Ten years later, throwing off hot sheets, Rivers
reflected that the questions the ghosts had asked had all been questions the
living people wanted answered. What
were
the white men doing
on the island?
Were
they as harmless as they appeared?
Why
did they want to hear the language of ghosts?
Was
it possible the
spirits might be offended by their presence?

At Craiglockhart, Sassoon, trying to decide whether he
should abandon his protest and go back to France, had woken to find the ghost
of a dead comrade standing by his bed. And thereafter, on more than one
occasion, shadowy figures had gathered out of the storm, asking him,
Why
was he not in the line? Why had he deserted his men?

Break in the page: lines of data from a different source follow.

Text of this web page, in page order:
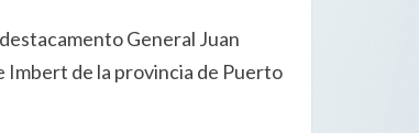
General Juan
Imbert de la provincia de Puerto
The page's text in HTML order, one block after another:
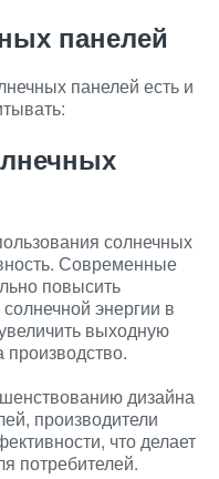
панелей
панелей есть и
солнечных
Современные
повысить
энергии в
выходную
производство.
дизайна
производители
что делает
потребителей.
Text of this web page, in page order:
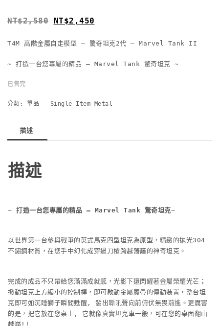
NT$2,580 NT$2,450
T4M 高階金屬自走模型 – 驚奇坦克2代 – Marvel Tank II
~ 打造一台您專屬的精品 – Marvel Tank 驚奇坦克 ~
已售完
分類: 單品 - Single Item Metal
描述
描述
~ 打造一台您專屬的精品 – Marvel Tank 驚奇坦克~
以世界第一台參與戰爭的英式馬克四型坦克為原型，精緻的拋光304
不鏽鋼材質，在您手中幻化成穿過刀槍跨越藩籬的神奇坦克。
完成的成品不只帶給您滿滿成就感，光影下還閃耀著金屬榮耀光芒；
撥動坦克上方縮小的控制桿，即可啟動金屬履帶的傳動裝置，整台坦
克即可如沉睡獅子瞬間甦醒, 發出嘶吼聲向前俯伏無畏前進。更厲害
的是，把它放在您桌上, 它就像真實坦克車一般，可在您的桌面翻山
越嶺!!
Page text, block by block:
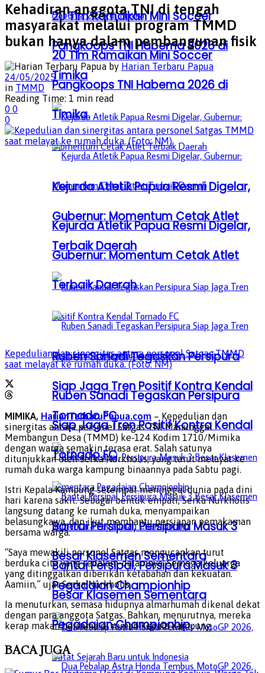
20 Tim Ramaikan Mini Soccer
Pangkoops TNI Habema 2026 di
Timika
Kejurda Atletik Papua Resmi Digelar,
Gubernur: Momentum Cetak Atlet
Terbaik Daerah
Ruben Sanadi Tegaskan Persipura
Siap Jaga Tren Positif Kontra Kendal
Tornado FC
Bantai Persipal, Persipura Masuk 3
Besar Klasemen Sementara
Pegadaian Championhip
20 Tim Ramaikan Mini Soccer
Pangkoops TNI Habema 2026 di
Timika
Kejurda Atletik Papua Resmi Digelar,
Gubernur: Momentum Cetak Atlet
Terbaik Daerah
Ruben Sanadi Tegaskan Persipura
Siap Jaga Tren Positif Kontra Kendal
Tornado FC
Bantai Persipal, Persipura Masuk 3
Besar Klasemen Sementara
Pegadaian Championhip
Kehadiran anggota TNI di tengah
masyarakat melalui program TMMD
bukan hanya dalam pembangunan fisik
by Harian Terbaru Papua
24/05/2025
in TMMD
Reading Time: 1 min read
0 0
0
Kepedulian dan sinergitas antara personel Satgas TMMD
saat melayat ke rumah duka. (Foto: NM)
MIMIKA, HarianTerbaruPapua.com – Kepedulian dan
sinergitas antara personel Satgas TNI Manunggal
Membangun Desa (TMMD) ke-124 Kodim 1710/Mimika
dengan warga semakin terasa erat. Salah satunya
ditunjukkan oleh Serka Nurkholis, yang turut melayat ke
rumah duka warga kampung binaannya pada Sabtu pagi.
Istri Kepala Kampung setempat meninggal dunia pada dini
hari karena sakit. Sebagai bentuk empati, Serka Nurkholis
langsung datang ke rumah duka, menyampaikan
belasungkawa, dan ikut membantu persiapan pemakaman
bersama warga.
“Saya mewakili personel Satgas mengucapkan turut
berduka cita yang sedalam-dalamnya. Semoga keluarga
yang ditinggalkan diberikan ketabahan dan kekuatan.
Aamiin,” ujar Serka Nurkholis.
Ia menuturkan, semasa hidupnya almarhumah dikenal dekat
dengan para anggota Satgas. Bahkan, menurutnya, mereka
kerap makan bersama di rumah Kepala Kampung.
BACAJUGA
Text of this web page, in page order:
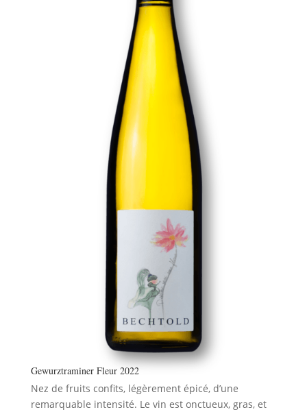
Gewurztraminer Fleur 2022
Nez de fruits confits, légèrement épicé, d’une
remarquable intensité. Le vin est onctueux, gras, et
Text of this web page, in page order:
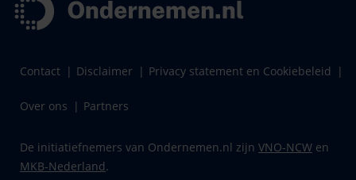
Contact Disclaimer Privacy statement en Cookiebeleid
Over ons Partners
De initiatiefnemers van Ondernemen.nl zijn VNO-NCW en
MKB-Nederland.
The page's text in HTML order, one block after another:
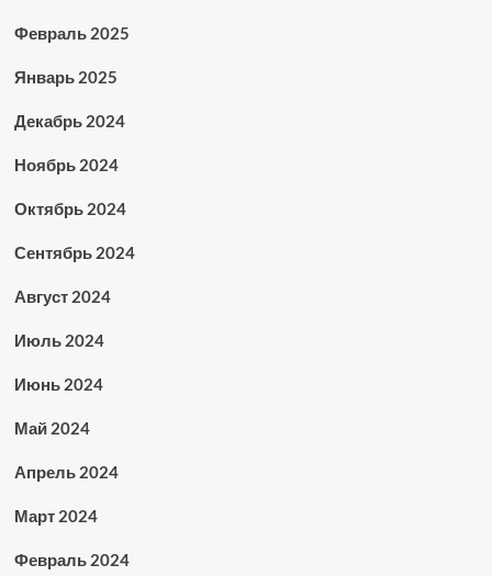
Февраль 2025
Январь 2025
Декабрь 2024
Ноябрь 2024
Октябрь 2024
Сентябрь 2024
Август 2024
Июль 2024
Июнь 2024
Май 2024
Апрель 2024
Март 2024
Февраль 2024
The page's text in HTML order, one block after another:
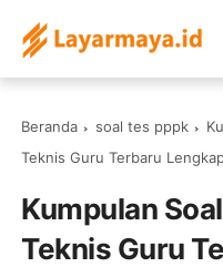
Beranda soal tes pppk
Teknis Guru Terbaru
Kumpulan
Teknis Guru
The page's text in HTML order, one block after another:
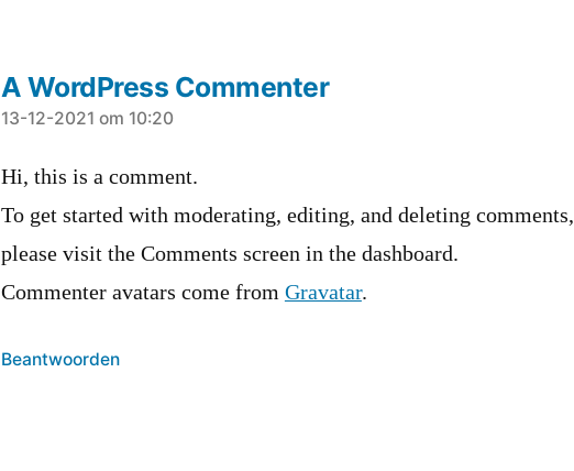
A WordPress Commenter
zei:
13-12-2021 om 10:20
Hi, this is a comment.
To get started with moderating, editing, and deleting comments,
please visit the Comments screen in the dashboard.
Commenter avatars come from Gravatar.
Beantwoorden
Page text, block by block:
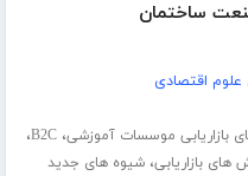
صنعت ساختمان
اقتصادی
بازاریابی موسسات آموزشی،B2C،
های بازاریابی،شیوه های جدید
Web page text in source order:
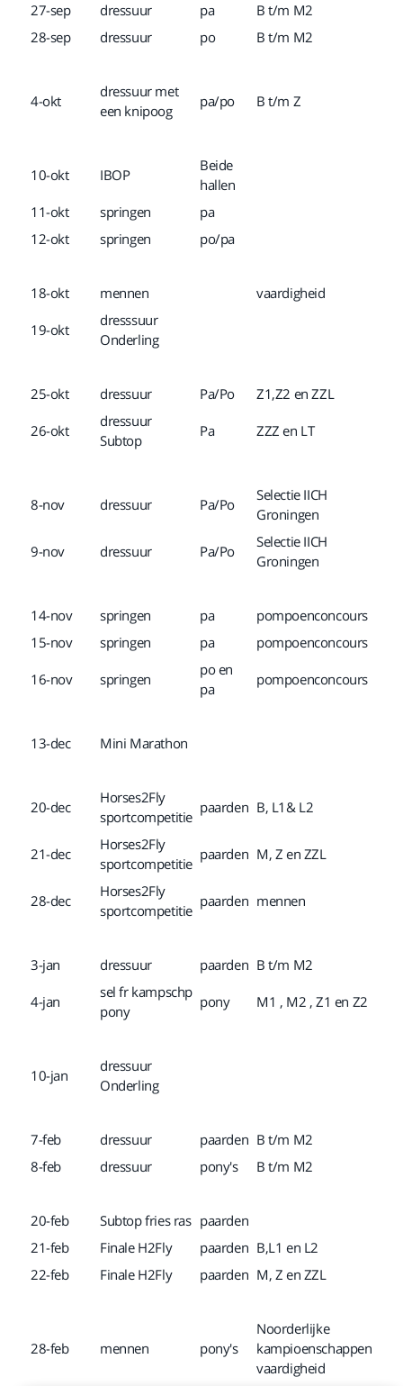
27-sep dressuur pa
B t/m M2
28-sep
dressuur po B t/m M2
4-okt
dressuur met
een knipoog
pa/po B t/m Z
10-okt IBOP
Beide
hallen
11-okt
springen
pa
12-okt
springen po/pa
18-okt mennen vaardigheid
19-okt
dresssuur
Onderling
25-okt dressuur Pa/Po Z1,Z2 en ZZL
26-okt
dressuur
Subtop
Pa ZZZ en LT
8-nov dressuur Pa/Po
Selectie IICH
Groningen
9-nov dressuur Pa/Po
Selectie IICH
Groningen
14-nov springen pa
pompoenconcours
15-nov
springen pa pompoenconcours
16-nov springen
po en
pa
pompoenconcours
13-dec Mini Marathon
20-dec
Horses2Fly
sportcompetitie
paarden B, L1& L2
21-dec
Horses2Fly
sportcompetitie
paarden M, Z en ZZL
28-dec
Horses2Fly
sportcompetitie
paarden mennen
3-jan dressuur paarden B t/m M2
4-jan
sel fr kampschp
pony
pony M1 , M2 , Z1 en Z2
10-jan
dressuur
Onderling
7-feb dressuur paarden B t/m M2
8-feb
dressuur pony's B t/m M2
20-feb Subtop fries ras paarden
21-feb
Finale H2Fly paarden B,L1 en L2
22-feb
Finale H2Fly paarden M, Z en ZZL
28-feb mennen pony's
Noorderlijke
kampioenschappen
vaardigheid
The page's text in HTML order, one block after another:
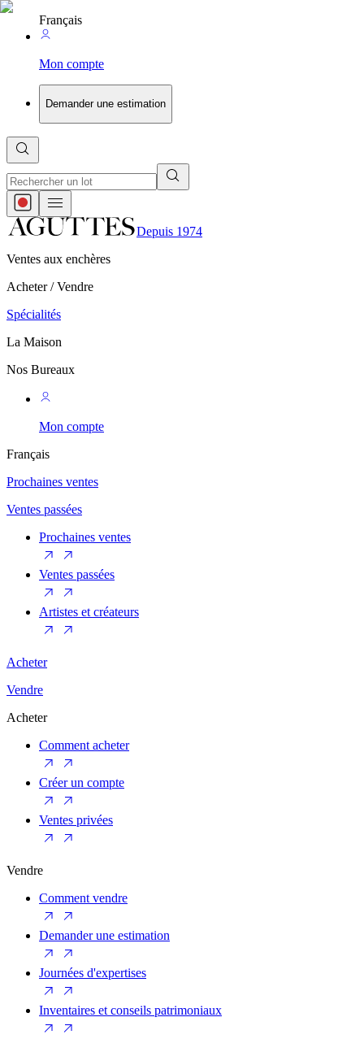
Français
Mon compte
Demander une estimation
Depuis 1974
Ventes aux enchères
Acheter / Vendre
Spécialités
La Maison
Nos Bureaux
Mon compte
Français
Prochaines ventes
Ventes passées
Prochaines ventes
Ventes passées
Artistes et créateurs
Acheter
Vendre
Acheter
Comment acheter
Créer un compte
Ventes privées
Vendre
Comment vendre
Demander une estimation
Journées d'expertises
Inventaires et conseils patrimoniaux
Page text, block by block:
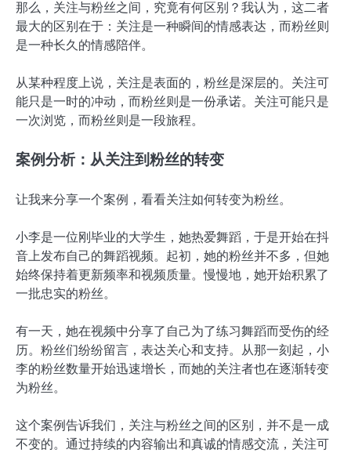
那么，关注与粉丝之间，究竟有何区别？我认为，这二者
最大的区别在于：关注是一种瞬间的情感表达，而粉丝则
是一种长久的情感陪伴。
从某种程度上说，关注是表面的，粉丝是深层的。关注可
能只是一时的冲动，而粉丝则是一份承诺。关注可能只是
一次浏览，而粉丝则是一段旅程。
案例分析：从关注到粉丝的转变
让我来分享一个案例，看看关注如何转变为粉丝。
小李是一位刚毕业的大学生，她热爱舞蹈，于是开始在抖
音上发布自己的舞蹈视频。起初，她的粉丝并不多，但她
始终保持着更新频率和视频质量。慢慢地，她开始积累了
一批忠实的粉丝。
有一天，她在视频中分享了自己为了练习舞蹈而受伤的经
历。粉丝们纷纷留言，表达关心和支持。从那一刻起，小
李的粉丝数量开始迅速增长，而她的关注者也在逐渐转变
为粉丝。
这个案例告诉我们，关注与粉丝之间的区别，并不是一成
不变的。通过持续的内容输出和真诚的情感交流，关注可
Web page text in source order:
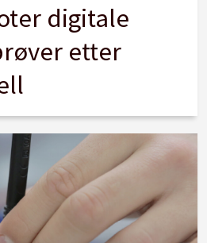
digitale
etter
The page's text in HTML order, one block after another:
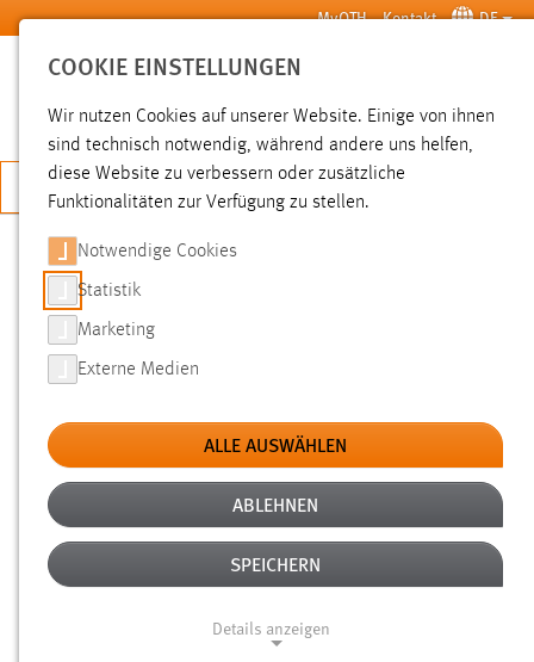
Zum Hauptinhalt springen MyOTH Kontakt DE
SUCHE
JETZT BEWERBEN
Hochschule Aktuelles News der OTH Amberg-Weiden
VORTRAG BEIM AALE-
FACHKOLLOQUIUM IN WIEN
22.02.2010
Am 11. und 12. Februar 2010 fand an der FH
Technikum in Wien das 7.
„Fachwissenschaftliche Kolloquium für
Angewandte Automatisierungstechnik in
mehreren Sessions und Plenarvorträgen
COOKIE EINSTELLUNGEN
Wir nutzen Cookies auf unserer Website. Einige von ihnen
sind technisch notwendig, während andere uns helfen,
diese Website zu verbessern oder zusätzliche
Funktionalitäten zur Verfügung zu stellen.
Notwendige Cookies
Statistik
Marketing
Externe Medien
ALLE AUSWÄHLEN
ABLEHNEN
SPEICHERN
Details anzeigen
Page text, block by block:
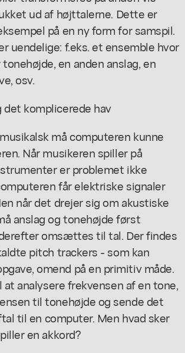
ud af højttalerne. Dette er
på en ny form for samspil.
uendelige: f.eks. et ensemble hvor
en anden anslag, en
osv.
det komplicerede hav
må computeren kunne
Når musikeren spiller på
er problemet ikke
får elektriske signaler
når det drejer sig om akustiske
anslag og tonehøjde først
omsættes til tal. Der findes
pitch trackers - som kan
omend på en primitiv måde.
at analysere frekvensen af en tone,
til tonehøjde og sende det
til en computer. Men hvad sker
en akkord?
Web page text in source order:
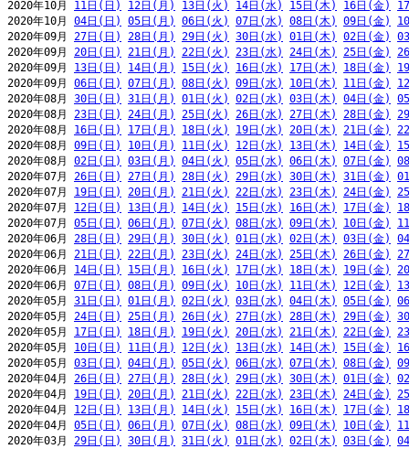
2020年10月 11日(日) 12日(月) 13日(火) 14日(水) 15日(木) 16日(金)
2020年10月 04日(日) 05日(月) 06日(火) 07日(水) 08日(木) 09日(金)
2020年09月 27日(日) 28日(月) 29日(火) 30日(水) 01日(木) 02日(金)
2020年09月 20日(日) 21日(月) 22日(火) 23日(水) 24日(木) 25日(金)
2020年09月 13日(日) 14日(月) 15日(火) 16日(水) 17日(木) 18日(金)
2020年09月 06日(日) 07日(月) 08日(火) 09日(水) 10日(木) 11日(金)
2020年08月 30日(日) 31日(月) 01日(火) 02日(水) 03日(木) 04日(金)
2020年08月 23日(日) 24日(月) 25日(火) 26日(水) 27日(木) 28日(金)
2020年08月 16日(日) 17日(月) 18日(火) 19日(水) 20日(木) 21日(金)
2020年08月 09日(日) 10日(月) 11日(火) 12日(水) 13日(木) 14日(金)
2020年08月 02日(日) 03日(月) 04日(火) 05日(水) 06日(木) 07日(金)
2020年07月 26日(日) 27日(月) 28日(火) 29日(水) 30日(木) 31日(金)
2020年07月 19日(日) 20日(月) 21日(火) 22日(水) 23日(木) 24日(金)
2020年07月 12日(日) 13日(月) 14日(火) 15日(水) 16日(木) 17日(金)
2020年07月 05日(日) 06日(月) 07日(火) 08日(水) 09日(木) 10日(金)
2020年06月 28日(日) 29日(月) 30日(火) 01日(水) 02日(木) 03日(金)
2020年06月 21日(日) 22日(月) 23日(火) 24日(水) 25日(木) 26日(金)
2020年06月 14日(日) 15日(月) 16日(火) 17日(水) 18日(木) 19日(金)
2020年06月 07日(日) 08日(月) 09日(火) 10日(水) 11日(木) 12日(金)
2020年05月 31日(日) 01日(月) 02日(火) 03日(水) 04日(木) 05日(金)
2020年05月 24日(日) 25日(月) 26日(火) 27日(水) 28日(木) 29日(金)
2020年05月 17日(日) 18日(月) 19日(火) 20日(水) 21日(木) 22日(金)
2020年05月 10日(日) 11日(月) 12日(火) 13日(水) 14日(木) 15日(金)
2020年05月 03日(日) 04日(月) 05日(火) 06日(水) 07日(木) 08日(金)
2020年04月 26日(日) 27日(月) 28日(火) 29日(水) 30日(木) 01日(金)
2020年04月 19日(日) 20日(月) 21日(火) 22日(水) 23日(木) 24日(金)
2020年04月 12日(日) 13日(月) 14日(火) 15日(水) 16日(木) 17日(金)
2020年04月 05日(日) 06日(月) 07日(火) 08日(水) 09日(木) 10日(金)
2020年03月 29日(日) 30日(月) 31日(火) 01日(水) 02日(木) 03日(金)
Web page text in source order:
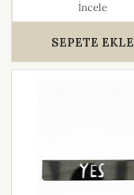
İncele
SEPETE EKLE
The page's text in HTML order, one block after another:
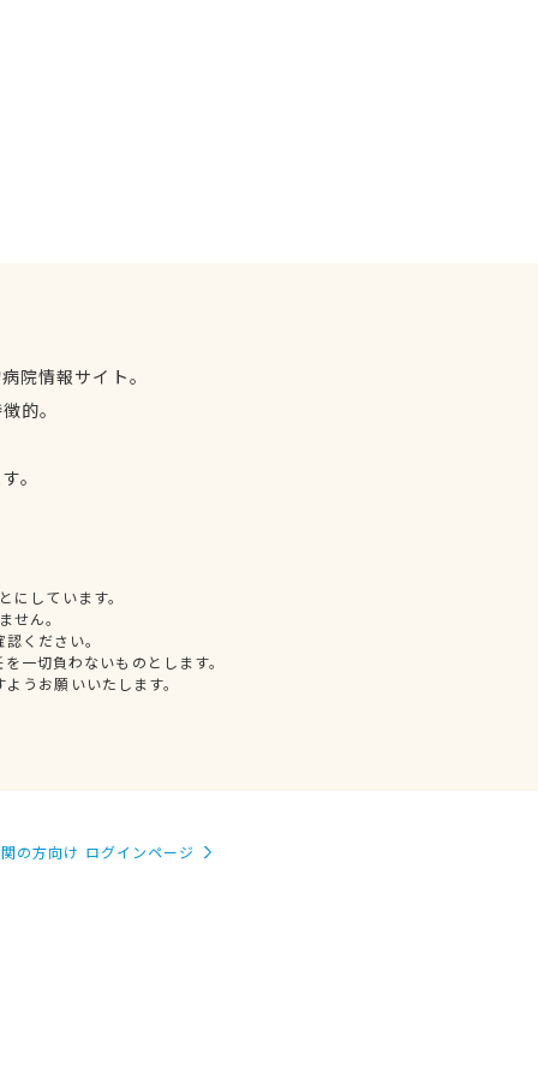
院情報サイト。
的。
。
しています。
せん。
ください。
一切負わないものとします。
うお願いいたします。
の方向け ログインページ
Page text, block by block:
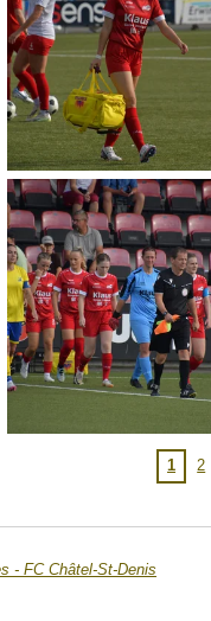
1 2
- FC Châtel-St-Denis
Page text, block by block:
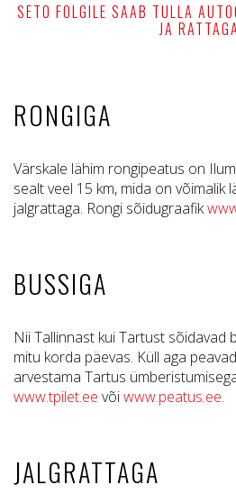
SETO FOLGILE SAAB TULLA
JA
RONGIGA
Värskale lähim rongipeatus on
sealt veel 15 km, mida on võimalik
jalgrattaga. Rongi sõidugraafik
BUSSIGA
Nii Tallinnast kui Tartust sõidavad
mitu korda päevas. Küll aga
arvestama Tartus
www.tpilet.ee võiwww.peatus.ee.
JALGRATTAGA
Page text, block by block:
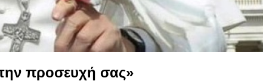
προσευχή σας»
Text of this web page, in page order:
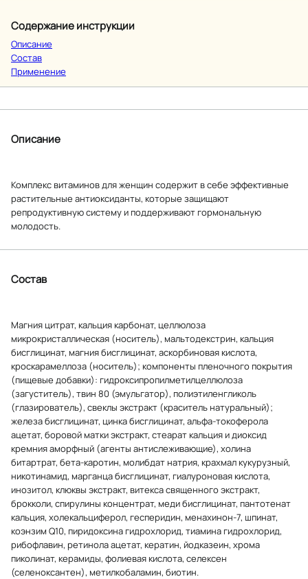
Содержание инструкции
Описание
Состав
Применение
Описание
Комплекс витаминов для женщин содержит в себе эффективные
растительные антиоксиданты, которые защищают
репродуктивную систему и поддерживают гормональную
молодость.
Состав
Магния цитрат, кальция карбонат, целлюлоза
микрокристаллическая (носитель), мальтодекстрин, кальция
бисглицинат, магния бисглицинат, аскорбиновая кислота,
кроскарамеллоза (носитель); компоненты пленочного покрытия
(пищевые добавки): гидроксипропилметилцеллюлоза
(загуститель), твин 80 (эмульгатор), полиэтиленгликоль
(глазирователь), свеклы экстракт (краситель натуральный);
железа бисглицинат, цинка бисглицинат, альфа-токоферола
ацетат, боровой матки экстракт, стеарат кальция и диоксид
кремния аморфный (агенты антислеживающие), холина
битартрат, бета-каротин, молибдат натрия, крахмал кукурузный,
никотинамид, марганца бисглицинат, гиалуроновая кислота,
инозитол, клюквы экстракт, витекса священного экстракт,
брокколи, спирулины концентрат, меди бисглицинат, пантотенат
кальция, холекальциферол, гесперидин, менахинон-7, шпинат,
коэнзим Q10, пиридоксина гидрохлорид, тиамина гидрохлорид,
рибофлавин, ретинола ацетат, кератин, йодказеин, хрома
пиколинат, керамиды, фолиевая кислота, селексен
(селеноксантен), метилкобаламин, биотин.
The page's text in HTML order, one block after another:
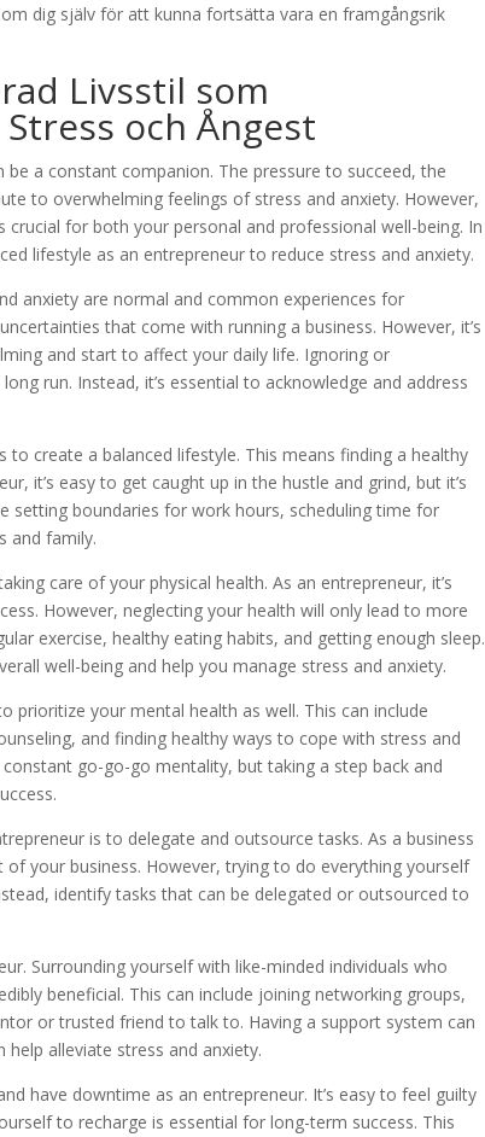
dig själv för att kunna fortsätta vara en framgångsrik
Livsstil som
och Ångest
a constant companion. The pressure to succeed, the
to overwhelming feelings of stress and anxiety. However,
for both your personal and professional well-being. In
lifestyle as an entrepreneur to reduce stress and anxiety.
anxiety are normal and common experiences for
that come with running a business. However, it’s
and start to affect your daily life. Ignoring or
run. Instead, it’s essential to acknowledge and address
create a balanced lifestyle. This means finding a healthy
it’s easy to get caught up in the hustle and grind, but it’s
setting boundaries for work hours, scheduling time for
and family.
care of your physical health. As an entrepreneur, it’s
However, neglecting your health will only lead to more
exercise, healthy eating habits, and getting enough sleep.
well-being and help you manage stress and anxiety.
prioritize your mental health as well. This can include
and finding healthy ways to cope with stress and
go-go-go mentality, but taking a step back and
is to delegate and outsource tasks. As a business
your business. However, trying to do everything yourself
identify tasks that can be delegated or outsourced to
Surrounding yourself with like-minded individuals who
beneficial. This can include joining networking groups,
or trusted friend to talk to. Having a support system can
alleviate stress and anxiety.
have downtime as an entrepreneur. It’s easy to feel guilty
to recharge is essential for long-term success. This

The ghosts were not an attempt at evasion, Rivers thought,
either by Siegfried or by the islanders. Rather, the questions became more
insistent, more powerful, for being projected into the mouths of the dead.

 

* * *

 

Walking back to the tent, a circle of torchlight
swaying round their feet, their shoulders bumping as they tried to stay abreast
on the narrow path, Rivers and Hocart talked about the seance. A silly word
that didn't seem to suit the occasion, but Rivers couldn't think of a better.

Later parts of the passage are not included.